「CODE:紅蓮」01
異能の力を持つ者にはその能力を想像させやすいコードネームが付与される。勿論中には自分で考えて決める者も居るが、能力者という存在と『研究所』という存在が大きく関わってくるのだ。隠匿されている故に、護は知らないが。
改めて、コードネームを付けるのにはいくつかの理由がある。
まず能力者の把握、管理だ。自分達の保有している能力者の数、言わば戦力を把握しておく事で、研究の進捗も変わってくるのだとか。どのような研究に彼らの力が必要とされているかは秘密事項らしい。
次に、能力の発動補助。どうやら能力者毎に発動出来る条件が違っているらしく、能力のイメージを名前で浮かばせる事で容易さを高めているのだ。例えば、聖羅の“招雷”。文字通り、雷を招くイメージである。招く場所は自分であったり、或いは対象であったりと様々だ。
「会長の能力にも発動する条件っていうのがあるんですか?」
護は今、聖羅、大和と共に生徒会室に集合し秘密の講義を受けているところだ。何せ能力者であると判明した以上、最低限の知識が必要不可欠となってくる。大和は同じ開発担当になる予定だった人員が減って不満気ではあったが、渋々聖羅の補助として説明をしていた。
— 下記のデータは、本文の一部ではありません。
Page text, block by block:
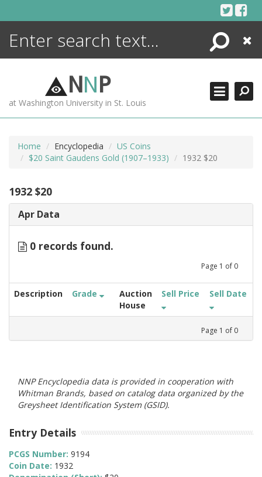
Search
Close
NNP
at Washington University in St. Louis
Home Encyclopedia
US Coins
$20 Saint Gaudens Gold (1907–1933)
1932 $20
1932 $20
Apr Data
0 records found.
Page 1 of 0
Description Grade
Auction
House
Sell Price Sell Date
Page 1 of 0
NNP Encyclopedia data is provided in cooperation with
Whitman Brands, based on catalog data organized by the
Greysheet Identification System (GSID).
Entry Details
PCGS Number: 9194
Coin Date: 1932
ENCYCLOPEDIA
MORE +
ADVANCED SEARCHING
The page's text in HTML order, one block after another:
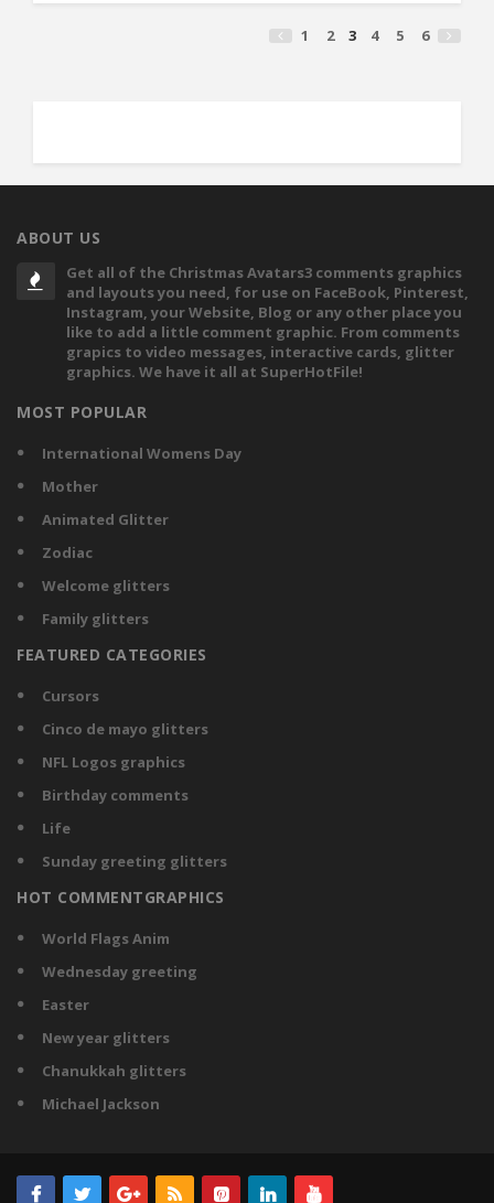
1 2 3 4 5 6
ABOUT US
Get all of the Christmas Avatars3 comments graphics
and layouts you need, for use on FaceBook, Pinterest,
Instagram, your Website, Blog or any other place you
like to add a little comment graphic. From comments
grapics to video messages, interactive cards, glitter
graphics. We have it all at SuperHotFile!
MOST POPULAR
International Womens Day
Mother
Animated Glitter
Zodiac
Welcome glitters
Family glitters
FEATURED CATEGORIES
Cursors
Cinco de mayo glitters
NFL Logos graphics
Birthday comments
Life
Sunday greeting glitters
HOT COMMENTGRAPHICS
World Flags Anim
Wednesday greeting
Easter
New year glitters
Chanukkah glitters
Michael Jackson
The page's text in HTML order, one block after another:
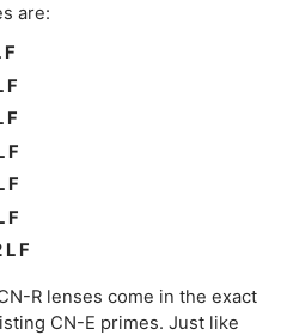
are:
F
F
F
F
F
F
R lenses come in the exact
CN-E primes. Just like
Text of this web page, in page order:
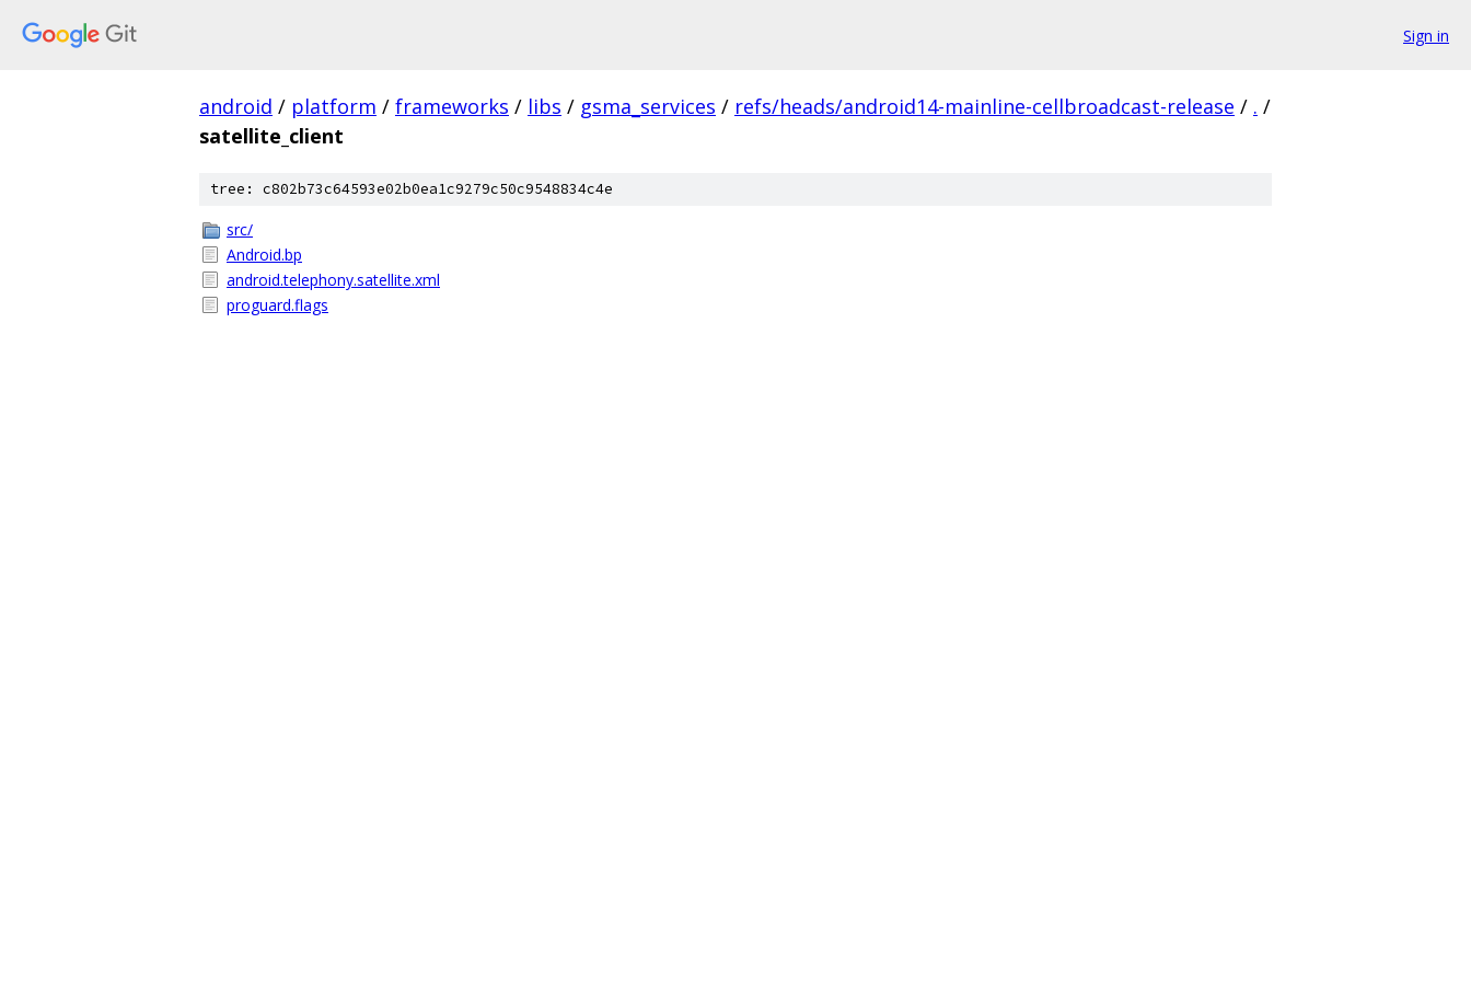
Sign in
android / platform / frameworks / libs / gsma_services / refs/heads/android14-mainline-cellbroadcast-release / . /
satellite_client
tree: c802b73c64593e02b0ea1c9279c50c9548834c4e
src/
Android.bp
android.telephony.satellite.xml
proguard.flags

「あるけど……これは基本的には誰にも教えないのよ。もちろんそれが『研究所』であってもね」
「教えない理由……」
「簡単だ。知られてしまえば利用する事も容易いし、逆に封じてしまう事も容易い」
「そういうこと。弱点になるのか強みになるのかわからないけど」
ホワイトボード一杯に説明を書き連ねていくのだが、時折入る謎のキャラクターイラストが気になって仕方が無い。女の子らしいと言えばらしいのかもしれないのだが。
「紅野くんの場合はその条件すらわからないんだけどね」
「ただ、一つだけ言えるのは……発動した数回、その全てで身の危険を感じた時に発動している」
「……」
大和の言う通りである。護の記憶には無いが、初めて発現したのは聖羅と大和に出会った時。巨大な蝕に食われそうになっていたところ、能力が発動して火柱にした、と。二度目、自身の家があった場所を破壊されそうになった時。そして三度目はつい先日。襲われ、瀕死になりかけた時だ。護が唯一記憶のある発動の瞬間。
「だからってわざわざ危ない所に行かせる気はないから安心して?」
「あいつならやり兼ねんが……なるべく阻止するよ」
二人はどうやら護に強制的に働かせるつもりはないようだ。護としても危険地帯に好んで踏み込んでいくような性格ではないためそちらの方が助かるが。自らを危険に曝したいという方が少ないだろう。
「もし条件が判明したら……きっと訓練が待ってるのよね」
「……訓練なんてあるんですか」
「そりゃああるわよ。まともに使えなきゃ意味ないもの」
「主に制御だけだから心配する必要はない、かもな。そろそろ時間だが、行くか?」
椅子から立ち上がり伸びをする大和。外はすっかり夕暮れだ。
「そうね。面倒だけど仕方ないわ……」
「すみません、僕のせいで……」
「ううん!そういう意味じゃなくて!」
そう、護のためにアナザースター社に向かわなければならないのだ。逐一の検査が必要らしい。異能の中でも異能な護の能力を解明するために。